Go through the data below and copy it exactly, skipping every picture.
· · · · ·
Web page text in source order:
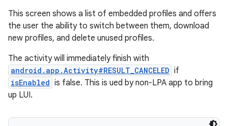
This screen shows a list of embedded profiles and offers
the user the ability to switch between them, download
new profiles, and delete unused profiles.
The activity will immediately finish with
android.app.Activity#RESULT_CANCELED if
isEnabled is false. This is ued by non-LPA app to bring
up LUI.
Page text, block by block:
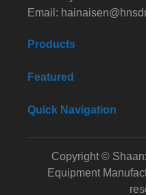
Email:
Products
Featured
Quick Navigation
Copyright ©
Equipment
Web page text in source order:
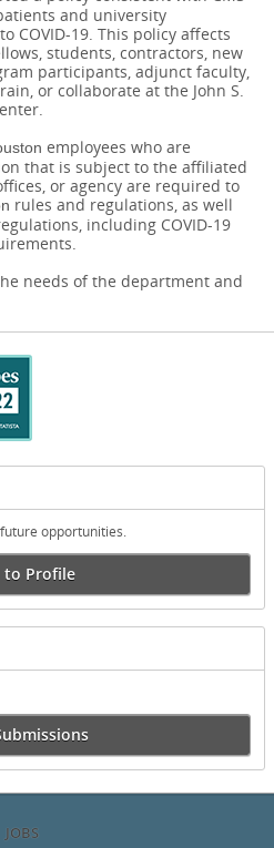
and university
COVID-19. This policy affects
students, contractors, new
participants, adjunct faculty,
or collaborate at the John S.
​​​​​​​employees who are
that is subject to the affiliated
or agency are required to
rules and regulations, as well
including COVID-19
needs of the department and
opportunities.
to Profile
JOBS
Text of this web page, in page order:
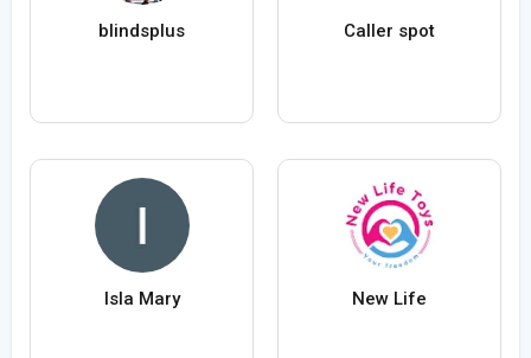
blindsplus Caller spot
Isla Mary New Life
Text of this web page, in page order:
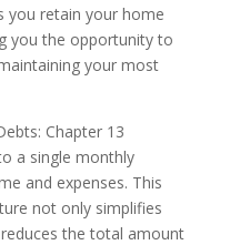
you retain your home
you the opportunity to
your most
Chapter 13
a single monthly
and expenses. This
not only simplifies
the total amount
· · · · ·
* **Answer**
Web page text in source order:
This screen shows a list of embedded profiles and offers
the user the ability to switch between them, download
new profiles, and delete unused profiles.
The activity will immediately finish with
android.app.Activity#RESULT_CANCELED if
isEnabled is false. This is ued by non-LPA app to bring
up LUI.
Page text, block by block:
Email:
Products
Featured
Quick Navigation
Copyright ©
Equipment
Web page text in source order:
and university
COVID-19. This policy affects
students, contractors, new
participants, adjunct faculty,
or collaborate at the John S.
​​​​​​​employees who are
that is subject to the affiliated
or agency are required to
rules and regulations, as well
including COVID-19
needs of the department and
opportunities.
to Profile
JOBS
Text of this web page, in page order:
blindsplus Caller spot
Isla Mary New Life
Text of this web page, in page order:
you retain your home
you the opportunity to
your most
Chapter 13
a single monthly
and expenses. This
not only simplifies
the total amount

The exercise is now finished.